The HCG diet program is one of the latest pop culture trends that has gained mainstream popularity today due to the “positive” results in weight loss and slimming that it supposedly can bring about. The diet consists of an initial 2 day gorging period to increase an individual’s fat and vitamin stores after which it is followed by a 23 to 40 day period wherein an individual’s total calorie consumption drops to 500 calories per day. During these two phases, a person is subject to regular injections (depending on instructions or doctor consultation) of HCG (human chorionic gonadotrophin) which is a hormone naturally released by pregnant women for fat stores in the body to release their stored energy during pregnancy to aid in fetal development.

It is assumed that through a combined regimen of HCG injections and a low-calorie diet an individual will be able to lose one to two pounds a day resulting in a far more slender figure.
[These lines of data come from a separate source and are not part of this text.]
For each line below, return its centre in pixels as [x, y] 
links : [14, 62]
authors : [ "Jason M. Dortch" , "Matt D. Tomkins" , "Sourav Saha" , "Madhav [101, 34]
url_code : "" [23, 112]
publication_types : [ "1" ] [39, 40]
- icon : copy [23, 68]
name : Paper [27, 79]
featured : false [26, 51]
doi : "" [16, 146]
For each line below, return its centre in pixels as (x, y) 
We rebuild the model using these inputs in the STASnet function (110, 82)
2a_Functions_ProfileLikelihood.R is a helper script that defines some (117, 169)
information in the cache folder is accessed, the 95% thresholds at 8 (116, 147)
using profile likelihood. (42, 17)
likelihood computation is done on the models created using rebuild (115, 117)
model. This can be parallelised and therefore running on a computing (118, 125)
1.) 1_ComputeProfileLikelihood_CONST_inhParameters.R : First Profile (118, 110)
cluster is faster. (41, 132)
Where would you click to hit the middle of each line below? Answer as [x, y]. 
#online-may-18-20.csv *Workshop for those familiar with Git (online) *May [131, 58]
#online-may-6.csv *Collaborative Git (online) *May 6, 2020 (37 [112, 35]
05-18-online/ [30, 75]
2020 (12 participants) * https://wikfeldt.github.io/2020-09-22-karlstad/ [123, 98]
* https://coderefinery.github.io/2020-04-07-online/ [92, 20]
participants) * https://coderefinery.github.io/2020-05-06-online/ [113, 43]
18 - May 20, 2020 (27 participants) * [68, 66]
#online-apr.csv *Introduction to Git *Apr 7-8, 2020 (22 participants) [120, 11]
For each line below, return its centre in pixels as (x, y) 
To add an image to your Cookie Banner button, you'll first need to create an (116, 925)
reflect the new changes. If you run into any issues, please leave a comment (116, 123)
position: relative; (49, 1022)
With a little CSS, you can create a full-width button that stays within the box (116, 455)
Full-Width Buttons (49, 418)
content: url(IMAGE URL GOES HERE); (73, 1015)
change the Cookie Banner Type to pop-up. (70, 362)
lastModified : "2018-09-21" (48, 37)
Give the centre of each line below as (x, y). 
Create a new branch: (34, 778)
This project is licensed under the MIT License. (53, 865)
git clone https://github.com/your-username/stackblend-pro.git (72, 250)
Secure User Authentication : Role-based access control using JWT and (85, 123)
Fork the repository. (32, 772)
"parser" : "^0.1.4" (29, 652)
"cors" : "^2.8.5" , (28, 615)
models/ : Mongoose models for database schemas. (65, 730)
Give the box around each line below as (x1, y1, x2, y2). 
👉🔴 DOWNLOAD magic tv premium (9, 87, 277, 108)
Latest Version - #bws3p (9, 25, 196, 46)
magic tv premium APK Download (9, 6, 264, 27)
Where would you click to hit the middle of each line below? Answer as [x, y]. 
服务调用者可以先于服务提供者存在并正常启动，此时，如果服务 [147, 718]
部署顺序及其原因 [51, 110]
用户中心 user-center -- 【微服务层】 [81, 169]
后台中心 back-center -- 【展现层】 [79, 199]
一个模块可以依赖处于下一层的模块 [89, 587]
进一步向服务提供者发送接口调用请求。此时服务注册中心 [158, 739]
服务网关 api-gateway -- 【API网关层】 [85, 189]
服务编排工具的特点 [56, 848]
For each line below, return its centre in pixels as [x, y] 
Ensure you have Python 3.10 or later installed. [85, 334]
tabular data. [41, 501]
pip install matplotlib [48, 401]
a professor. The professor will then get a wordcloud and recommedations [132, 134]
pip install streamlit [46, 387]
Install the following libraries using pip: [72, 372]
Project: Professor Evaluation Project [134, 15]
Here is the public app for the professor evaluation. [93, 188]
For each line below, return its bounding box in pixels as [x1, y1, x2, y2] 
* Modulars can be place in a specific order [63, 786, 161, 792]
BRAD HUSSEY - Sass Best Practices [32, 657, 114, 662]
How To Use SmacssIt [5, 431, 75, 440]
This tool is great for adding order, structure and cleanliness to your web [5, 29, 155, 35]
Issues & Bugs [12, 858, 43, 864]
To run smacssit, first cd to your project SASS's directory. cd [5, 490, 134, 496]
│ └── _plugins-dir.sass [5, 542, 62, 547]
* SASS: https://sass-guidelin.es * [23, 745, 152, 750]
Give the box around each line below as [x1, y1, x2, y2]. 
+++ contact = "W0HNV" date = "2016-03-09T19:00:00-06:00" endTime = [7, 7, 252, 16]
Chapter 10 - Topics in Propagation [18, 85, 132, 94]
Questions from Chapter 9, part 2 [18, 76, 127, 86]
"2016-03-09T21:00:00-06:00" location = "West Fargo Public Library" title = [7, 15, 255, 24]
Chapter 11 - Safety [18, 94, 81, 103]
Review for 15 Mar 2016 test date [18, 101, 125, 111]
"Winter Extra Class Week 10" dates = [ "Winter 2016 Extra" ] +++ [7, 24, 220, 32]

By the end of the 40 days, an individual slowly increases their calorie intake while stopping further HCG treatments. The positive effects of such a diet program are usually a dramatic loss of weight within a short period and a more shapely appearance. This paper though will examine other aspects of the HCG diet beyond its supposed “positive” results to show both its good and bad effects.
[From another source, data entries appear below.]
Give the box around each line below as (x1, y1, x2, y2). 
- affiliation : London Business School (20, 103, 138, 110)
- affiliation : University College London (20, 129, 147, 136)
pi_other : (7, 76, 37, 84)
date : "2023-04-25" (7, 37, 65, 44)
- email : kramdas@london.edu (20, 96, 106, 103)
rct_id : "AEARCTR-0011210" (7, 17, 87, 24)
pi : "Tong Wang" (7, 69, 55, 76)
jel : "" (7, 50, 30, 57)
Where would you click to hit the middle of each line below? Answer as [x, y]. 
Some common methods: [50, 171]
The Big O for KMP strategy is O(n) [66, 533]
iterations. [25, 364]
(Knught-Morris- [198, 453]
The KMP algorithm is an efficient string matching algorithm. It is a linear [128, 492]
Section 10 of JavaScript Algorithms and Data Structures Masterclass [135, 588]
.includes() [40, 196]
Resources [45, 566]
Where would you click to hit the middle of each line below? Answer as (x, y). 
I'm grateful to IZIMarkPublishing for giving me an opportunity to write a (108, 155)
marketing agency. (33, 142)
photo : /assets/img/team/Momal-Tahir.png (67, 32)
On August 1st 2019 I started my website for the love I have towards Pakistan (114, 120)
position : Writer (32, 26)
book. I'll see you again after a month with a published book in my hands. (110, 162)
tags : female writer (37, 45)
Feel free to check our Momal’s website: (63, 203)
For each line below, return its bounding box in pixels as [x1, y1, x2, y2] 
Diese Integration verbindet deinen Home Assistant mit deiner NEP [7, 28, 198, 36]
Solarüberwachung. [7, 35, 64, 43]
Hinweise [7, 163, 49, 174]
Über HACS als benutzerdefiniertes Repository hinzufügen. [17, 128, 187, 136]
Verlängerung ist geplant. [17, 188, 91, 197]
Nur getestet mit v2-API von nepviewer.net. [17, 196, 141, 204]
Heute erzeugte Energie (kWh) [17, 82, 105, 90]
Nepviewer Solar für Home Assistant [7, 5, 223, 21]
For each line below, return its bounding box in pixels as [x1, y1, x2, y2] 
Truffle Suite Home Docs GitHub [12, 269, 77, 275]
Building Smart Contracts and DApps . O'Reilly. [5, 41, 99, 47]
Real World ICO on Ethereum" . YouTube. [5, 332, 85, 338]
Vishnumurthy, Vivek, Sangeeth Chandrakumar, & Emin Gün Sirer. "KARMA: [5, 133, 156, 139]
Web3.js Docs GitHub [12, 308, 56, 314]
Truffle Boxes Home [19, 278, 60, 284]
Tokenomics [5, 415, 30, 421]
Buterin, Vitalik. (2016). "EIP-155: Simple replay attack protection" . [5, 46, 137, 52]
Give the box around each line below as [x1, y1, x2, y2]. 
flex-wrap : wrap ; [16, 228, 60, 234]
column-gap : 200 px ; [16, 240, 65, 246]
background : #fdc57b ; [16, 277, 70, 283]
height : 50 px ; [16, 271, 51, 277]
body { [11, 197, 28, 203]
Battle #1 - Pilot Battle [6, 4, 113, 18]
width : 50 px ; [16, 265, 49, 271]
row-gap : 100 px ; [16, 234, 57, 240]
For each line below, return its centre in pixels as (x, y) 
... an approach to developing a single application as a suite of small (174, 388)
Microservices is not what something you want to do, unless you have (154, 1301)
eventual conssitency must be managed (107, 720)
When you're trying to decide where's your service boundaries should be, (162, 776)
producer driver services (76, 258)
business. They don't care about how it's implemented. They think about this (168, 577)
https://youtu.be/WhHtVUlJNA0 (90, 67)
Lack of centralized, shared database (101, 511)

The 500 calorie a day Consumption Phase

One of the initial steps of the HCG diet program is to reduce an individual’s calorie intake from a recommended 2,500 calories per day to a drastic 500 calorie per day diet program. As the program stipulates, regular injections of the HCG hormone during this particular stage convinces the body to release the stored energy in your fat thus reducing the necessity of external consumption since the body is essentially fueling itself off its stored energy. What the HCG diet program neglects to inform its participants though is the fact that at the same time an individual lowers their calorie intake the body initiates a starvation response which is a naturally self-occurring adaptive mechanism in the body that only occurs during periods of low food consumption. In the past humanity has had to endure all forms of calamities and natural disasters during the early years of its evolution and during these particular times, a widespread famine occurred.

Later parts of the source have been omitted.